Your goal
Reproduce, exactly as they appear, the line containing "screen-1, screen-4 [162, 582]" and every line after it, ending with the last line of the records.

═══

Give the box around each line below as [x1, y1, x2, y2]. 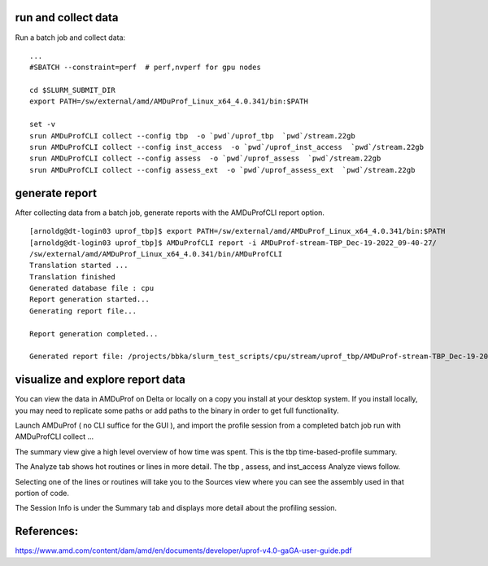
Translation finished [29, 272, 115, 281]
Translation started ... [29, 261, 129, 270]
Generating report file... [29, 306, 137, 315]
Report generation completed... [29, 329, 159, 338]
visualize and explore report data [15, 373, 186, 387]
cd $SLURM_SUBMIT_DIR [29, 86, 115, 95]
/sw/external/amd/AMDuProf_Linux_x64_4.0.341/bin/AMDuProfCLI [29, 249, 283, 258]
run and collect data [15, 11, 119, 24]
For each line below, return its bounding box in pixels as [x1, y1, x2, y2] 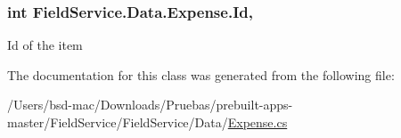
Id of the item [7, 36, 83, 54]
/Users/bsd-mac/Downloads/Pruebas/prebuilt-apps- [7, 95, 293, 114]
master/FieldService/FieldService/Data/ [7, 113, 228, 131]
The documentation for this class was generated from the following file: [7, 65, 395, 84]
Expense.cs [227, 113, 288, 131]
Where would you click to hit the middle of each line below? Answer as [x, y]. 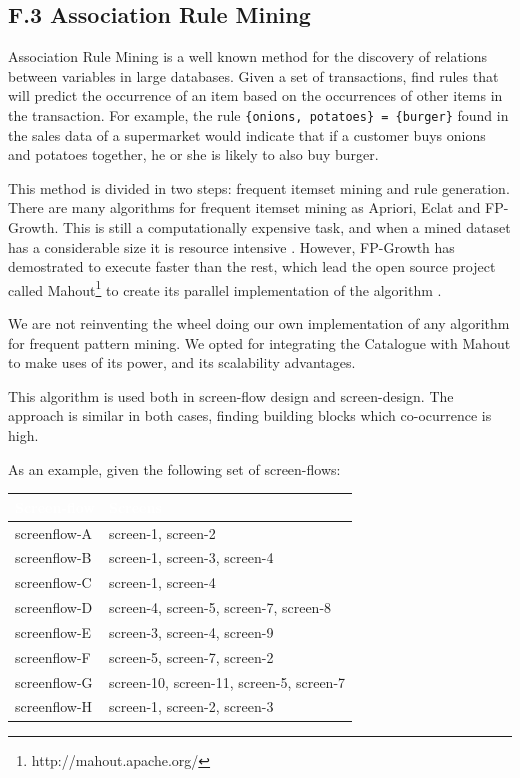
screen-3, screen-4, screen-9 [191, 631]
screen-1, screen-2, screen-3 [191, 706]
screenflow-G [54, 681]
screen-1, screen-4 [162, 582]
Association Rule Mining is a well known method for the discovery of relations [248, 56]
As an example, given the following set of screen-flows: [174, 468]
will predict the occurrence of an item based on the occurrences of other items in [255, 95]
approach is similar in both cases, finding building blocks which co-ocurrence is [250, 415]

═══

Response to the task
screen-1, screen-4 [162, 582]
Association Rule Mining is a well known method for the discovery of relations [248, 56]
As an example, given the following set of screen-flows: [174, 468]
will predict the occurrence of an item based on the occurrences of other items in [255, 95]
approach is similar in both cases, finding building blocks which co-ocurrence is [250, 415]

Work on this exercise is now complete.